Aujourd'hui, la dernière montée dans le Haut Atlas attend les coureurs avant la descente vers Marrakech. Le groupe de coureurs entame rapidement les 60 kilomètres qui les séparent du pied des montagnes. Tout le monde se relaie en tête, ceux qui sont partis plus tôt sont rapidement dépassés. Les nomades qui gardent les chameaux et les moutons regardent les cyclistes. Au point de ravitaillement, où l'un des camions de pompiers attend, Eric ne s'arrête pas. David remplit les bouteilles à la hâte, glisse frénétiquement une banane dans sa poche et se fraie un chemin. Dirk et Kari, les suivants au classement, laissent les Suisses monter vers le col de Tizi-n-Tchika, à 2 260 mètres d'altitude. Peu avant l'arrivée sous le col, ils rejoignent John, qui roule seul depuis quelques jours et qui était déjà parti une heure plus tôt. Le Néo-Zélandais de 53 ans, vainqueur en 2007, en veut à l'organisateur et veut abandonner à Marrakech. "J'ai planifié le Paris-Dakar avec un entraîneur", explique-t-il. "Les semaines en Europe devaient encore être un entraînement pour moi, afin que je sois au mieux de ma forme lors des étapes difficiles dans les montagnes marocaines. Mais pendant les premières semaines, Rob (l'organisateur Rob van der Geest a souvent accompagné le groupe en vélo de course, ndlr) a aidé à rendre la course rapide. Cela a aidé le groupe de tête. De plus, il connaît le chemin et ne perd pas de temps à s'orienter".
C'est le jour de repos à Marrakech. Dormir, visiter la ville, marchander des souvenirs au bazar. Certains ont des ordinateurs portables, écrivent des e-mails, téléchargent des photos sur leur ordinateur. D'autres téléphonent à la maison. L'amie de David vient lui rendre visite, ils s'installent à l'hôtel pour deux nuits.

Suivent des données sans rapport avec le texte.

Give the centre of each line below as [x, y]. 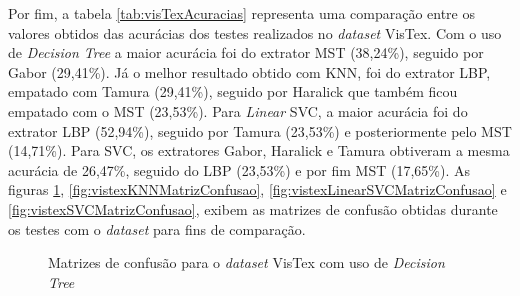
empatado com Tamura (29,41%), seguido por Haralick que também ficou [233, 91]
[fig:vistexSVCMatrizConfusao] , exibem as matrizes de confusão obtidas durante [253, 208]
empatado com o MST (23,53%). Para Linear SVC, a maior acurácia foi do [238, 110]
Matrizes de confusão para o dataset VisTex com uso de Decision [246, 262]
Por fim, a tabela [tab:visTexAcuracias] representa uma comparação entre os [242, 13]
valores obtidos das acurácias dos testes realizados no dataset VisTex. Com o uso [255, 32]
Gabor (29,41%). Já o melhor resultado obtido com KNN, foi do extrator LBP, [249, 71]
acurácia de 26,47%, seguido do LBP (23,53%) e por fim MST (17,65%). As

Et ta copine, Eric ? "Ma copine : Vélo !", dit Eric en riant. Tôt le matin, David revient au camp. Il fait nuit, il est cinq heures. "Zzziiip" - une fermeture éclair s'ouvre. "Zzziiip" - une deuxième. Les cyclistes s'extirpent de leurs sacs de couchage. "Pffft ..., pffft" - l'air est expulsé des cellules d'un matelas de sol. Encore quatre semaines jusqu'à Dakar. Le désert attend.
ÉpilogueTous les cyclistes encore en course sont arrivés à Dakar, le classement n'a pas changé : Eric Voutaz a remporté la course en 235:42 heures ; David Imboden a mis 52 minutes de plus. Dirk Franckx a terminé troisième avec douze heures de retard. Hannelore Grill a pu rendre visite à sa filleule sénégalaise, Fatou, âgée de 13 ans.